* _EXCERPTED DATA_:
----------

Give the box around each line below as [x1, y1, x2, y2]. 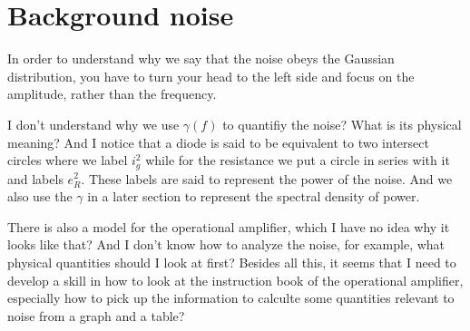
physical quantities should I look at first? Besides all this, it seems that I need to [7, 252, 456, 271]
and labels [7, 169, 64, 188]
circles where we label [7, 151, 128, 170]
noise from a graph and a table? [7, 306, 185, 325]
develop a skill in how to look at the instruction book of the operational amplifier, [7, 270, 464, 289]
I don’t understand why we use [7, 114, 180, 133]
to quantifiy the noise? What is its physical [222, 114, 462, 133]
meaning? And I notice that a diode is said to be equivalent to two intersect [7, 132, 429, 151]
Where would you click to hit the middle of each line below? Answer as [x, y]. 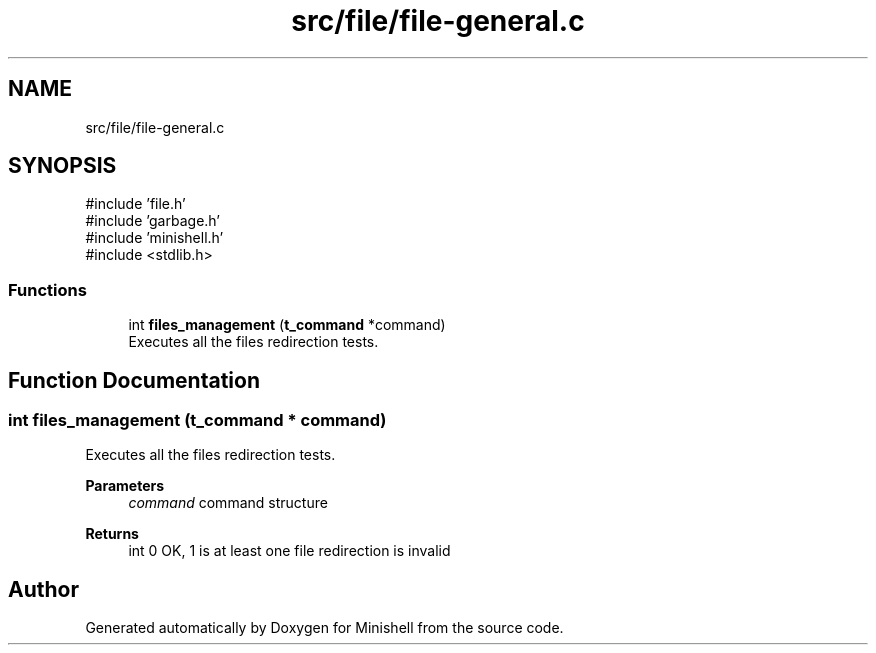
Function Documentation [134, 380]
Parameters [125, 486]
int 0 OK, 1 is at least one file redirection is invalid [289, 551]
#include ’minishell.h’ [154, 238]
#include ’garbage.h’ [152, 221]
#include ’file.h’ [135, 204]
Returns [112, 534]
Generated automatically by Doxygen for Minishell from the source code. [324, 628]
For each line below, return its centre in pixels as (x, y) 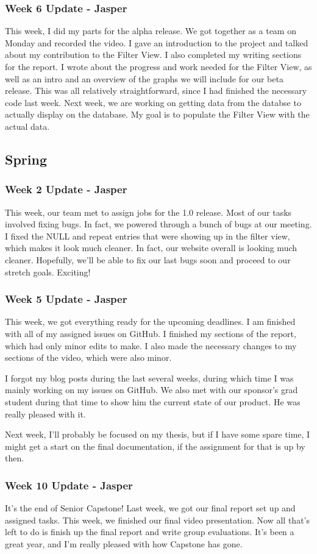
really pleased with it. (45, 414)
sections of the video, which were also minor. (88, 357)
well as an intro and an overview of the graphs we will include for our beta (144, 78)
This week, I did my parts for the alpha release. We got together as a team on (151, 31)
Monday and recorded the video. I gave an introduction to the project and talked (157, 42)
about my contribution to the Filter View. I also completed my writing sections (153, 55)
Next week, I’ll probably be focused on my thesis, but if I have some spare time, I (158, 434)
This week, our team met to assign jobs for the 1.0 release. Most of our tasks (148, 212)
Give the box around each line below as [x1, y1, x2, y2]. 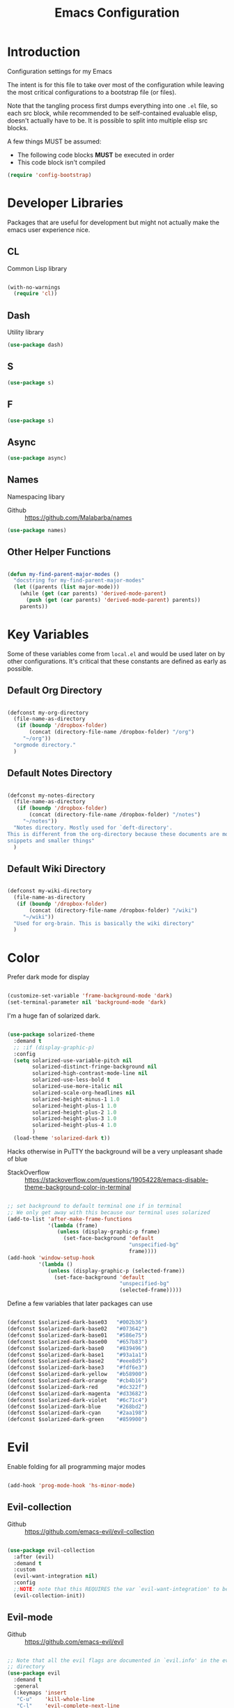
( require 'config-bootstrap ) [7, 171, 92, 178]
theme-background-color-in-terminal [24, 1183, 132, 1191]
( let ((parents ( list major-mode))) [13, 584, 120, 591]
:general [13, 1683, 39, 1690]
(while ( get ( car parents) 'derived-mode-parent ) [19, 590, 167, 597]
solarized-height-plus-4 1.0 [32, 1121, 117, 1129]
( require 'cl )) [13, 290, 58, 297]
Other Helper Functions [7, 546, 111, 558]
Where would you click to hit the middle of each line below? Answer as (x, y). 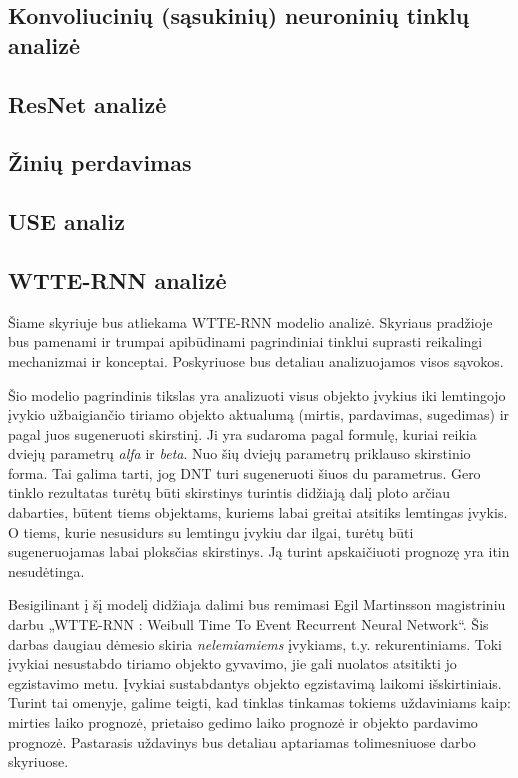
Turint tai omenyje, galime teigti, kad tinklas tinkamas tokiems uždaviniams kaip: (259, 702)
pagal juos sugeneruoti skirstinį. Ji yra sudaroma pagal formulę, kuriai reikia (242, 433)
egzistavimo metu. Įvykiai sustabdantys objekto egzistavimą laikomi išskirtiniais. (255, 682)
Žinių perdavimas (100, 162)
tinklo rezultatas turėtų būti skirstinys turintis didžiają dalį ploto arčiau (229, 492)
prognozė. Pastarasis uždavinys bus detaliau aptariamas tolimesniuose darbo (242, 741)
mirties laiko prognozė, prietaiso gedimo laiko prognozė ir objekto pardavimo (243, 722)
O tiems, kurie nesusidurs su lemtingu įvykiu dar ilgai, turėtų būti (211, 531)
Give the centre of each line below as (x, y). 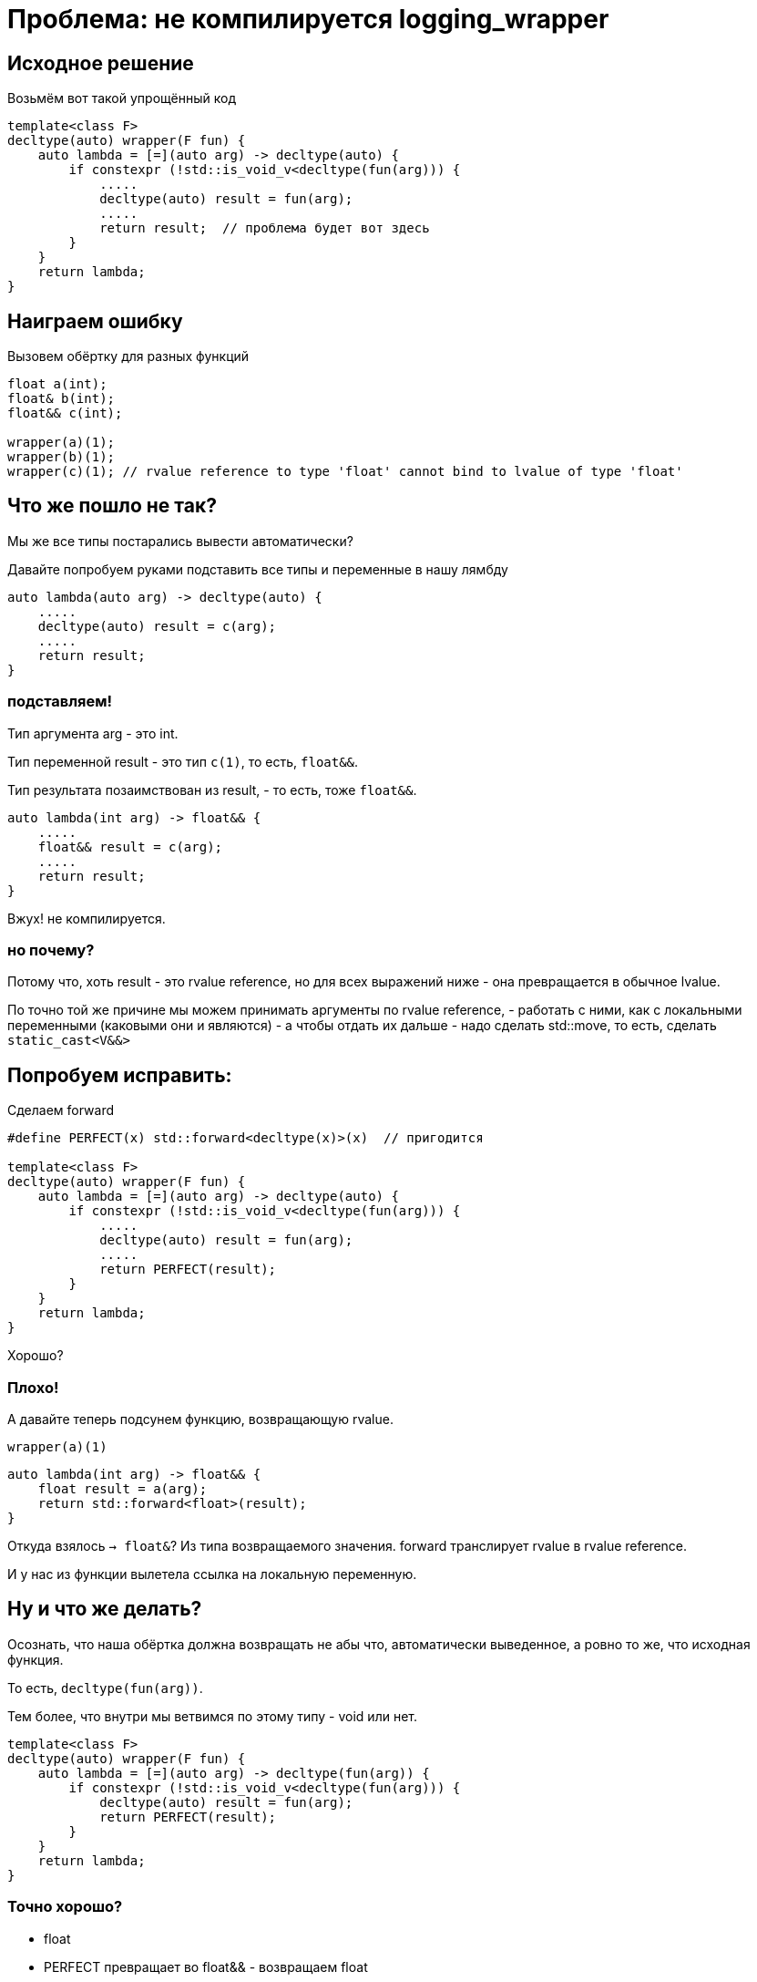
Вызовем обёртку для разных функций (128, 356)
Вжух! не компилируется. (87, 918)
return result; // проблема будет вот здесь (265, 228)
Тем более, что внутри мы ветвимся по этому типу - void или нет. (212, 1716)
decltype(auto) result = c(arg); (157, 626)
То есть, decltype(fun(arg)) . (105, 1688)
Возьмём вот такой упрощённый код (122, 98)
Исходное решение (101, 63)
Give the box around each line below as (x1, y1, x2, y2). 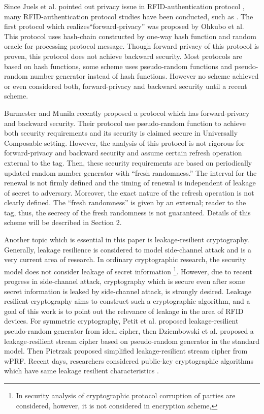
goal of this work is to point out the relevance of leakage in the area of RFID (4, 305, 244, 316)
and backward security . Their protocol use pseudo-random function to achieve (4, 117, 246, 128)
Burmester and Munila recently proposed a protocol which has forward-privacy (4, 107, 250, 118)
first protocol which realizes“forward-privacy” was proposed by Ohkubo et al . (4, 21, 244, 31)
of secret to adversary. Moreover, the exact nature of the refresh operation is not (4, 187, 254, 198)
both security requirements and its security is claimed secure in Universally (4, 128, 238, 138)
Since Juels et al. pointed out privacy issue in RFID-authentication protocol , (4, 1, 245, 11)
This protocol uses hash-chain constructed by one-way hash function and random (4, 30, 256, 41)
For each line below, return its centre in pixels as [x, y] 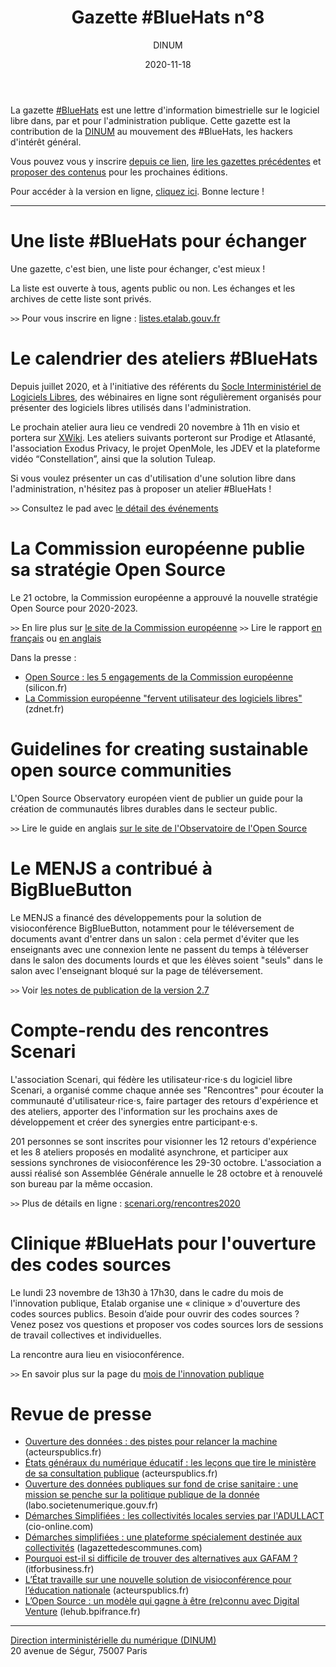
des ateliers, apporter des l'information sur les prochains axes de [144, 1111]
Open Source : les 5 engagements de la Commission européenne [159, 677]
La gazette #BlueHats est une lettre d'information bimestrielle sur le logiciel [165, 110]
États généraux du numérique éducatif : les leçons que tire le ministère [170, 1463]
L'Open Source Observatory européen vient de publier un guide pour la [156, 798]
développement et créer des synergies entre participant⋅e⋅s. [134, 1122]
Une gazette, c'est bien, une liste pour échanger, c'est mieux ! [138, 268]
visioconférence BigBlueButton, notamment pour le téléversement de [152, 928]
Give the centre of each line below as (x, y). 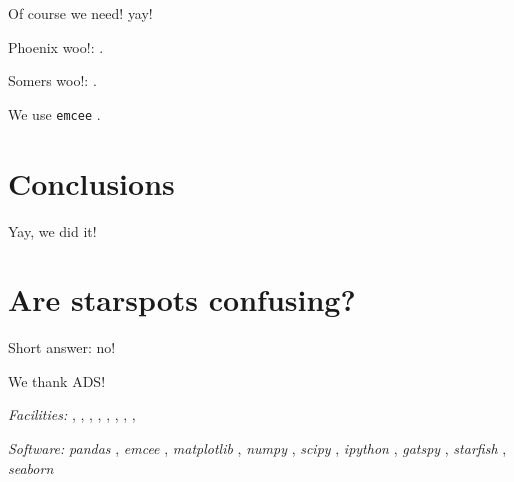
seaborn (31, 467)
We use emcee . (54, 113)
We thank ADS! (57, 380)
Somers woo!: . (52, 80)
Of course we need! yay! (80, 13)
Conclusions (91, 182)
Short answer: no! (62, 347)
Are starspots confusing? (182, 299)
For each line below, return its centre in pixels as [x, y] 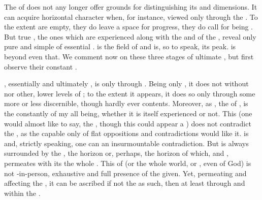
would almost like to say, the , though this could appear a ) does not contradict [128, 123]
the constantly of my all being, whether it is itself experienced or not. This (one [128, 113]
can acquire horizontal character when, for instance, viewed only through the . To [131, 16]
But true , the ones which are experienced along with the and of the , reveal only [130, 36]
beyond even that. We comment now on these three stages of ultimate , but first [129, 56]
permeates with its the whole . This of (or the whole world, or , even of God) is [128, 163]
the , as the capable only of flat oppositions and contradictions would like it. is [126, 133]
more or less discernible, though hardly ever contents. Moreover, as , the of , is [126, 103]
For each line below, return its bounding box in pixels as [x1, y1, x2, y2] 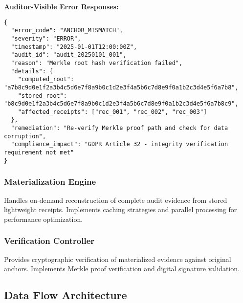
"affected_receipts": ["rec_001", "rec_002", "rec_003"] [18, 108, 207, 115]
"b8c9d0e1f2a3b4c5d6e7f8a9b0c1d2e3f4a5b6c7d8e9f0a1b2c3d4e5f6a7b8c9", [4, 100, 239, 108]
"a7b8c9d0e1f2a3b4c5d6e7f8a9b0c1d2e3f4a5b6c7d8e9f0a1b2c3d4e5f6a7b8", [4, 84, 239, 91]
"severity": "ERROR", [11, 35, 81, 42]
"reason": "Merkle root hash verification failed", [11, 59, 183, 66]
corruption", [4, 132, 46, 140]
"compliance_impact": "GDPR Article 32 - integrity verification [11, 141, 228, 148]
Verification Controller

----------

* _WORK ITEM_: For every entry, return its exact wording and leave out any image.

* _EXERCISE ANSWER_:
Give the box around each line below as [x1, y1, x2, y2]. 
physical quantities should I look at first? Besides all this, it seems that I need to [7, 252, 456, 271]
and labels [7, 169, 64, 188]
circles where we label [7, 151, 128, 170]
noise from a graph and a table? [7, 306, 185, 325]
develop a skill in how to look at the instruction book of the operational amplifier, [7, 270, 464, 289]
I don’t understand why we use [7, 114, 180, 133]
to quantifiy the noise? What is its physical [222, 114, 462, 133]
meaning? And I notice that a diode is said to be equivalent to two intersect [7, 132, 429, 151]
Where would you click to hit the middle of each line below? Answer as [x, y]. 
Function Documentation [134, 380]
Parameters [125, 486]
int 0 OK, 1 is at least one file redirection is invalid [289, 551]
#include ’minishell.h’ [154, 238]
#include ’garbage.h’ [152, 221]
#include ’file.h’ [135, 204]
Returns [112, 534]
Generated automatically by Doxygen for Minishell from the source code. [324, 628]
For each line below, return its centre in pixels as (x, y) 
really pleased with it. (45, 414)
sections of the video, which were also minor. (88, 357)
well as an intro and an overview of the graphs we will include for our beta (144, 78)
This week, I did my parts for the alpha release. We got together as a team on (151, 31)
Monday and recorded the video. I gave an introduction to the project and talked (157, 42)
about my contribution to the Filter View. I also completed my writing sections (153, 55)
Next week, I’ll probably be focused on my thesis, but if I have some spare time, I (158, 434)
This week, our team met to assign jobs for the 1.0 release. Most of our tasks (148, 212)
Give the box around each line below as [x1, y1, x2, y2]. 
( require 'config-bootstrap ) [7, 171, 92, 178]
theme-background-color-in-terminal [24, 1183, 132, 1191]
( let ((parents ( list major-mode))) [13, 584, 120, 591]
:general [13, 1683, 39, 1690]
(while ( get ( car parents) 'derived-mode-parent ) [19, 590, 167, 597]
solarized-height-plus-4 1.0 [32, 1121, 117, 1129]
( require 'cl )) [13, 290, 58, 297]
Other Helper Functions [7, 546, 111, 558]
Where would you click to hit the middle of each line below? Answer as (x, y). 
Turint tai omenyje, galime teigti, kad tinklas tinkamas tokiems uždaviniams kaip: (259, 702)
pagal juos sugeneruoti skirstinį. Ji yra sudaroma pagal formulę, kuriai reikia (242, 433)
egzistavimo metu. Įvykiai sustabdantys objekto egzistavimą laikomi išskirtiniais. (255, 682)
Žinių perdavimas (100, 162)
tinklo rezultatas turėtų būti skirstinys turintis didžiają dalį ploto arčiau (229, 492)
prognozė. Pastarasis uždavinys bus detaliau aptariamas tolimesniuose darbo (242, 741)
mirties laiko prognozė, prietaiso gedimo laiko prognozė ir objekto pardavimo (243, 722)
O tiems, kurie nesusidurs su lemtingu įvykiu dar ilgai, turėtų būti (211, 531)
Give the centre of each line below as (x, y). 
Вызовем обёртку для разных функций (128, 356)
Вжух! не компилируется. (87, 918)
return result; // проблема будет вот здесь (265, 228)
Тем более, что внутри мы ветвимся по этому типу - void или нет. (212, 1716)
decltype(auto) result = c(arg); (157, 626)
То есть, decltype(fun(arg)) . (105, 1688)
Возьмём вот такой упрощённый код (122, 98)
Исходное решение (101, 63)
Give the box around each line below as (x1, y1, x2, y2). 
goal of this work is to point out the relevance of leakage in the area of RFID (4, 305, 244, 316)
and backward security . Their protocol use pseudo-random function to achieve (4, 117, 246, 128)
Burmester and Munila recently proposed a protocol which has forward-privacy (4, 107, 250, 118)
first protocol which realizes“forward-privacy” was proposed by Ohkubo et al . (4, 21, 244, 31)
of secret to adversary. Moreover, the exact nature of the refresh operation is not (4, 187, 254, 198)
both security requirements and its security is claimed secure in Universally (4, 128, 238, 138)
Since Juels et al. pointed out privacy issue in RFID-authentication protocol , (4, 1, 245, 11)
This protocol uses hash-chain constructed by one-way hash function and random (4, 30, 256, 41)
For each line below, return its centre in pixels as [x, y] 
des ateliers, apporter des l'information sur les prochains axes de [144, 1111]
Open Source : les 5 engagements de la Commission européenne [159, 677]
La gazette #BlueHats est une lettre d'information bimestrielle sur le logiciel [165, 110]
États généraux du numérique éducatif : les leçons que tire le ministère [170, 1463]
L'Open Source Observatory européen vient de publier un guide pour la [156, 798]
développement et créer des synergies entre participant⋅e⋅s. [134, 1122]
Une gazette, c'est bien, une liste pour échanger, c'est mieux ! [138, 268]
visioconférence BigBlueButton, notamment pour le téléversement de [152, 928]
Give the centre of each line below as (x, y). 
seaborn (31, 467)
We use emcee . (54, 113)
We thank ADS! (57, 380)
Somers woo!: . (52, 80)
Of course we need! yay! (80, 13)
Conclusions (91, 182)
Short answer: no! (62, 347)
Are starspots confusing? (182, 299)
For each line below, return its centre in pixels as [x, y] 
would almost like to say, the , though this could appear a ) does not contradict [128, 123]
the constantly of my all being, whether it is itself experienced or not. This (one [128, 113]
can acquire horizontal character when, for instance, viewed only through the . To [131, 16]
But true , the ones which are experienced along with the and of the , reveal only [130, 36]
beyond even that. We comment now on these three stages of ultimate , but first [129, 56]
permeates with its the whole . This of (or the whole world, or , even of God) is [128, 163]
the , as the capable only of flat oppositions and contradictions would like it. is [126, 133]
more or less discernible, though hardly ever contents. Moreover, as , the of , is [126, 103]
For each line below, return its bounding box in pixels as [x1, y1, x2, y2] 
"affected_receipts": ["rec_001", "rec_002", "rec_003"] [18, 108, 207, 115]
"b8c9d0e1f2a3b4c5d6e7f8a9b0c1d2e3f4a5b6c7d8e9f0a1b2c3d4e5f6a7b8c9", [4, 100, 239, 108]
"a7b8c9d0e1f2a3b4c5d6e7f8a9b0c1d2e3f4a5b6c7d8e9f0a1b2c3d4e5f6a7b8", [4, 84, 239, 91]
"severity": "ERROR", [11, 35, 81, 42]
"reason": "Merkle root hash verification failed", [11, 59, 183, 66]
corruption", [4, 132, 46, 140]
"compliance_impact": "GDPR Article 32 - integrity verification [11, 141, 228, 148]
Verification Controller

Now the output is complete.